I found this question while searching for the answer for a similar question: How to bind an input/output register. The GCC documentation of the inline assembler constrants says that the
+prefix in the input register list designates an input/output register.In the example, it seems to me that you would prefer to preserve the original value of the variable
out.

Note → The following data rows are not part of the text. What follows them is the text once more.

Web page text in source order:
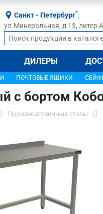
Санкт - Петербург ,
ул.Минеральная, д 13, литер А
ДИЛЕРЫ
ПОЧТОВЫЕ ЯЩИКИ
с бортом
Производственные столы
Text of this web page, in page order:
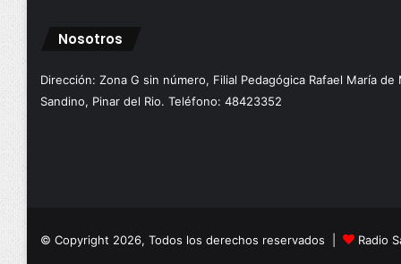
Nosotros
Dirección: Zona G sin número, Filial Pedagógica Rafael María de
Sandino, Pinar del Rio. Teléfono: 48423352
© Copyright 2026, Todos los derechos reservados | Radio
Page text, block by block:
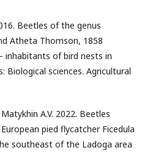
Beetles of the genus
Atheta Thomson, 1858
inhabitants of bird nests in
Biological sciences. Agricultural
A.V. 2022. Beetles
pied flycatcher Ficedula
southeast of the Ladoga area
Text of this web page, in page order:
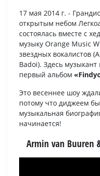
17 мая 2014 г. -
открытым небом
состоялась вместе с
музыку Orange Music
звездных вокалистов
Badoi). Здесь
первый альбом
Это весеннее шоу
потому что диджеем
музыкальная
начинается!
Armin van Buuren
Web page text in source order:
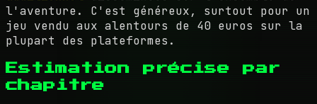
l'aventure. C'est généreux, surtout pour un
jeu vendu aux alentours de 40 euros sur la
plupart des plateformes.
Estimation précise par
chapitre
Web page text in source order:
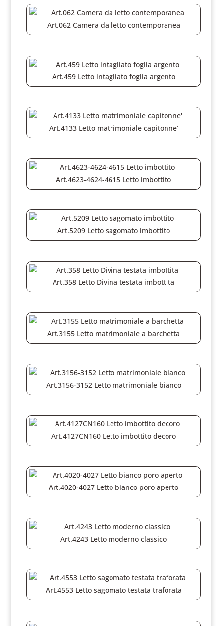
Art.062 Camera da letto contemporanea
Art.459 Letto intagliato foglia argento
Art.4133 Letto matrimoniale capitonne’
Art.4623-4624-4615 Letto imbottito
Art.5209 Letto sagomato imbottito
Art.358 Letto Divina testata imbottita
Art.3155 Letto matrimoniale a barchetta
Art.3156-3152 Letto matrimoniale bianco
Art.4127CN160 Letto imbottito decoro
Art.4020-4027 Letto bianco poro aperto
Art.4243 Letto moderno classico
Art.4553 Letto sagomato testata traforata
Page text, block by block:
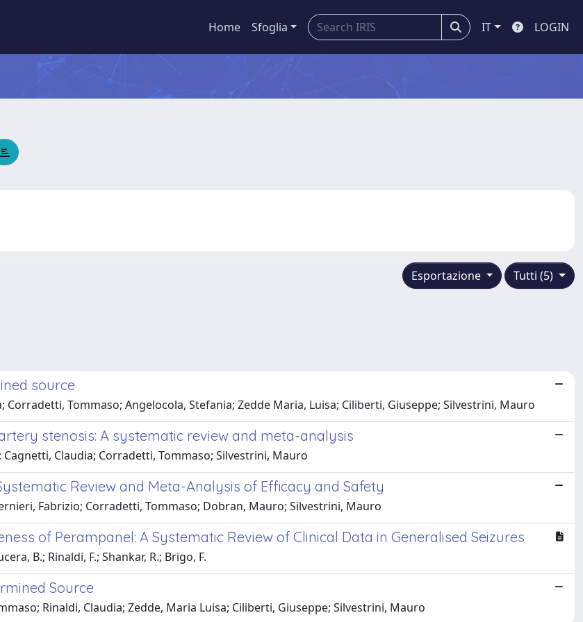
Home Sfoglia IT LOGIN
Tutti (5)
Esportazione
source
Corradetti, Tommaso; Angelocola, Stefania; Zedde Maria, Luisa; Ciliberti, Giuseppe; Silvestrini, Mauro
stenosis: A systematic review and meta-analysis
Claudia; Corradetti, Tommaso; Silvestrini, Mauro
Review and Meta-Analysis of Efficacy and Safety
Fabrizio; Corradetti, Tommaso; Dobran, Mauro; Silvestrini, Mauro
of Perampanel: A Systematic Review of Clinical Data in Generalised Seizures
B.; Rinaldi, F.; Shankar, R.; Brigo, F.
Source
Rinaldi, Claudia; Zedde, Maria Luisa; Ciliberti, Giuseppe; Silvestrini, Mauro
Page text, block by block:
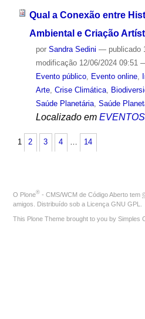
Qual a Conexão entre
Ambiental e Criação
por Sandra Sedini — publicado
modificação12/06/2024 09:51
Evento público, Evento online,
Arte, Crise Climática,
Saúde Planetária, Saúde
Localizado em EVENTOS
1 2 3 4 … 14
O Plone® - CMS/WCM de Código Aberto tem
amigos. Distribuído sob a Licença GNU GPL
This Plone Theme brought to you by Simples
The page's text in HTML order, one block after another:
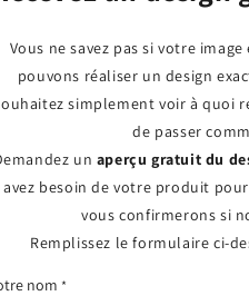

Nevertheless, if you want to use the post-increment (!) variant of the instructions, I think that you should declare the parameters as read/write. The following worked on my Raspberry Pi 2:In this way, the semantics of the code is clear to the compiler: both the
inandoutpointers will be changed (incremented by 8 elements).Disclaimer: I do not know if the ARM ABI allows a function to freely clobber the NEON registers d0 through d7. In this simple example it probably does not matter.